Ainsi présentée, voilà la question qui se posera à tous les médecins. Certains, et ce n'est pas leur faire injure, se fondraient volontiers dans une pratique de type vétérinaire : précise, technique, sans discours sinon sans états d'âme. D'autres, habitués à une tradition dite à tort "humaniste" (à tort parce que l'art vétérinaire n'exclut pas l'humanisme), resteront plus attentifs au devenir de leur patient, à sa souffrance, qu'à la guérison de sa maladie mesurée en termes anatomo-cliniques. Ceux-là seront-ils prêts à admettre que la seule souffrance que le médecin ait à prendre en compte est la souffrance physique ? Que la psychiatrie - le paradigme de la tentative de soulager la souffrance du sujet, la souffrance globale - doive rester en dehors du champ de la médecine ?

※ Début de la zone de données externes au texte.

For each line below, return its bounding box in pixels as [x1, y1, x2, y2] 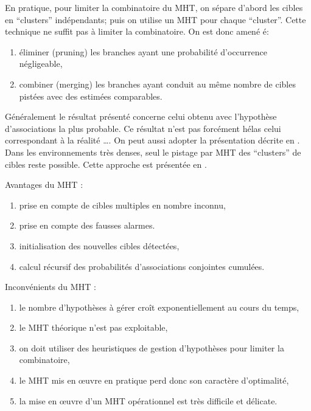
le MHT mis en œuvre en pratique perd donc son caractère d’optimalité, [19, 374, 289, 387]
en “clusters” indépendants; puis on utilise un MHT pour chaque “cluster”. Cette [5, 13, 306, 26]
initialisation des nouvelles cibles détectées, [19, 239, 180, 252]
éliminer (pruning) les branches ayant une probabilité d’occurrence [19, 45, 267, 58]
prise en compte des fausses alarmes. [19, 219, 155, 232]
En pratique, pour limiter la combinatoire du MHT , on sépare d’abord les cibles [5, 1, 303, 13]
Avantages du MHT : [5, 178, 83, 191]
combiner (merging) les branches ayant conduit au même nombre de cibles [19, 77, 296, 90]
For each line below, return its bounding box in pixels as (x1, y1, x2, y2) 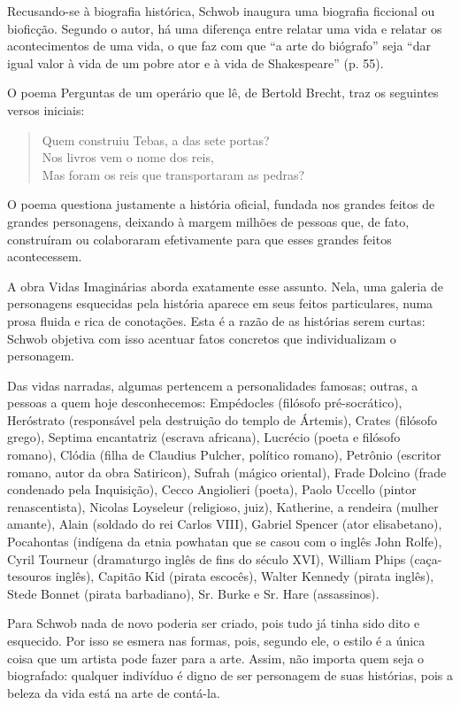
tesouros (7, 567, 51, 585)
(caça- (409, 549, 442, 568)
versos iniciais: (7, 100, 85, 119)
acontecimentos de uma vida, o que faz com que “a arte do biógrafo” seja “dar (7, 36, 431, 55)
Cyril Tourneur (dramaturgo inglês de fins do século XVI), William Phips (7, 549, 406, 568)
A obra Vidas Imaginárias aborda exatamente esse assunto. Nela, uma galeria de (7, 276, 443, 295)
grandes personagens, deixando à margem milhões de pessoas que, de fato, (7, 212, 410, 230)
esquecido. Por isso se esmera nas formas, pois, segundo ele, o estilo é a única (7, 631, 425, 649)
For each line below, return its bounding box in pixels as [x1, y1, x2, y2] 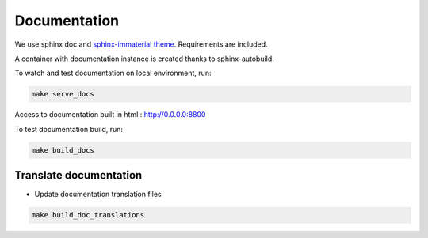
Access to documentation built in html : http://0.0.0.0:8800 [14, 110, 206, 119]
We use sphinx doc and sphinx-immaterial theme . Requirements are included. [14, 40, 268, 49]
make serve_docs [31, 89, 95, 99]
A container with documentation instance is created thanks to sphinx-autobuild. [14, 54, 275, 63]
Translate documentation [14, 168, 143, 182]
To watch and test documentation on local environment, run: [14, 68, 212, 78]
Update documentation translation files [34, 190, 162, 199]
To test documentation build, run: [14, 124, 123, 134]
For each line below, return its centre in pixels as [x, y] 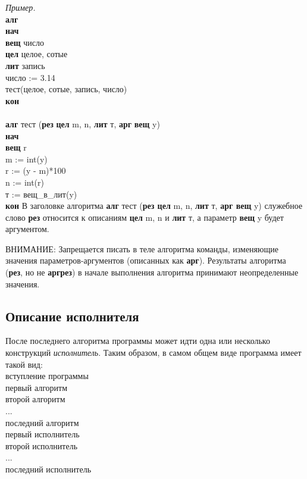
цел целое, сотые [37, 54]
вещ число [25, 42]
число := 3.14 [30, 77]
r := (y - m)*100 [36, 170]
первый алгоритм [37, 387]
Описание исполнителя [72, 316]
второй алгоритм [35, 399]
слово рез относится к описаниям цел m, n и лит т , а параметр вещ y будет [145, 217]
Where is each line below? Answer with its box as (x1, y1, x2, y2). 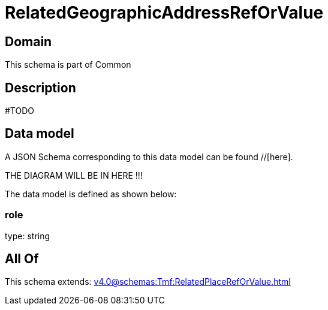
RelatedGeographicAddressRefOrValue (5, 2, 324, 23)
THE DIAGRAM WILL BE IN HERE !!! (5, 170, 143, 180)
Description (5, 80, 76, 95)
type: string (5, 230, 50, 241)
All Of (5, 251, 39, 267)
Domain (5, 34, 52, 49)
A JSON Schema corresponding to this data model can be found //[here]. (5, 151, 293, 162)
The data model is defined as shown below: (5, 188, 177, 199)
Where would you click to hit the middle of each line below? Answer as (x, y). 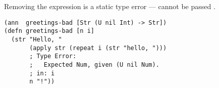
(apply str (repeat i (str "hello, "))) (98, 48)
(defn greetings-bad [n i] (49, 31)
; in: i (42, 73)
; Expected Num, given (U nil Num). (94, 64)
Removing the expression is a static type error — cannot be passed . (110, 6)
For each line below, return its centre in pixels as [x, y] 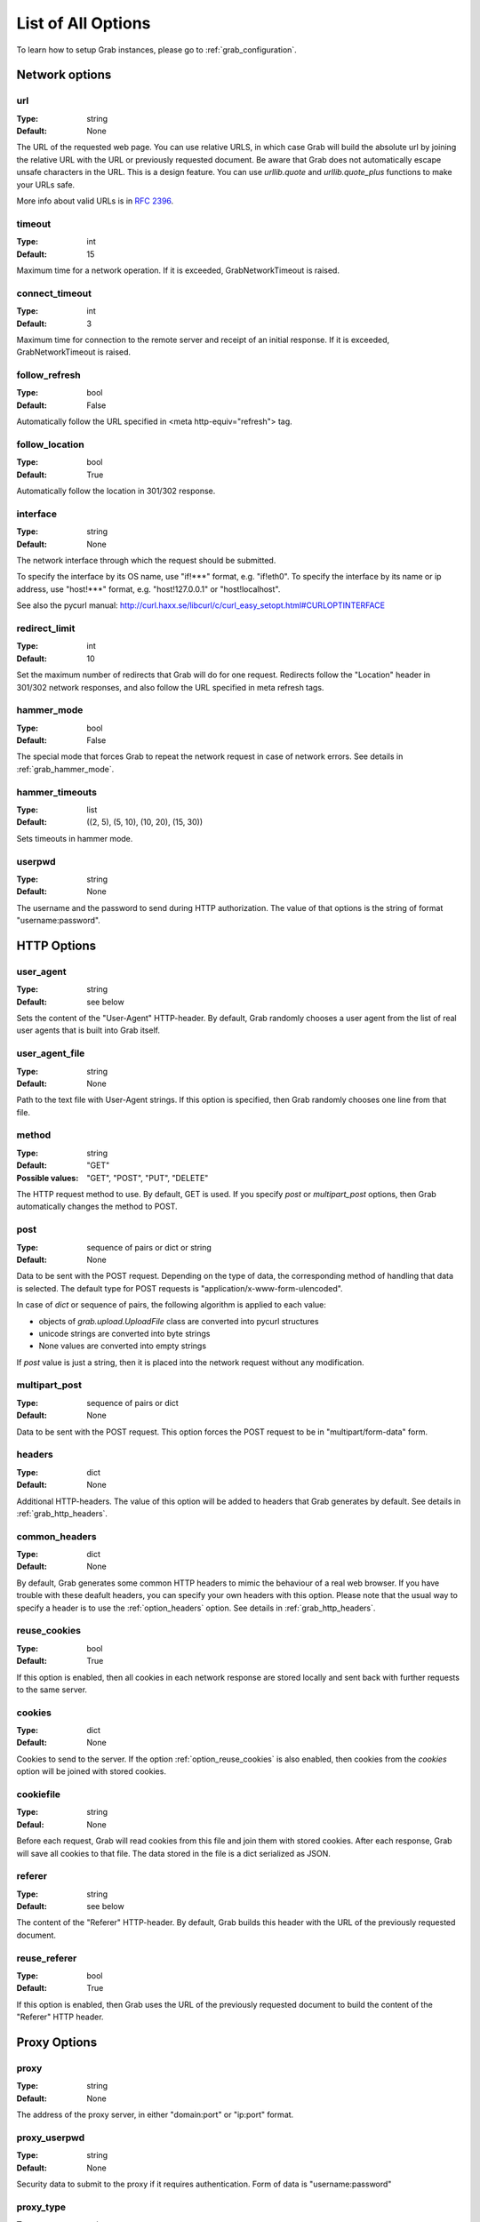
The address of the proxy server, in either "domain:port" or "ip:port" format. [155, 2114]
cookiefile [39, 1794]
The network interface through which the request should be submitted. [146, 561]
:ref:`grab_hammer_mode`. [65, 769]
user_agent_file [51, 1053]
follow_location [50, 444]
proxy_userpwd [51, 2138]
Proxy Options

La nature pourrait avoir quelque horreur du vide : nombre d'entre eux feront avec leurs patients le chemin un peu chaotique que nous autres, psychiatres, avons fait. Puis ils se spécialiseront dans ce qu'on appellera, sous ses différentes formes, la psychothérapie médicale, recouvrant en grande partie le champ de ce qui est aujourd'hui cette pratique à nulle autre pareille qu'est la psychothérapie du psychiatre. Certains d'entre eux, se regroupant, revendiqueront, outre le beau nom de "psychiatre", une formation spécifique, et un statut spécifique au sein de la médecine. On le leur accordera, car l'évidence leur donnera raison. Et la boucle sera bouclée : on aura juste gâché quelques décennies.

Fiction, bien sûr, car il est plus probable que le clivage entre le corps et l'esprit soit entériné par l'unification des métiers de médecin et de vétérinaire, autour d'une plate-forme de gestes minimaux. La médecine, définitivement supplantée par la santé publique - et les assurances privées - ne sera plus que la branche technicienne de celle-ci. Cette branche-là, qui la dirigera ? Le chirurgien ou l'ingénieur roboticien.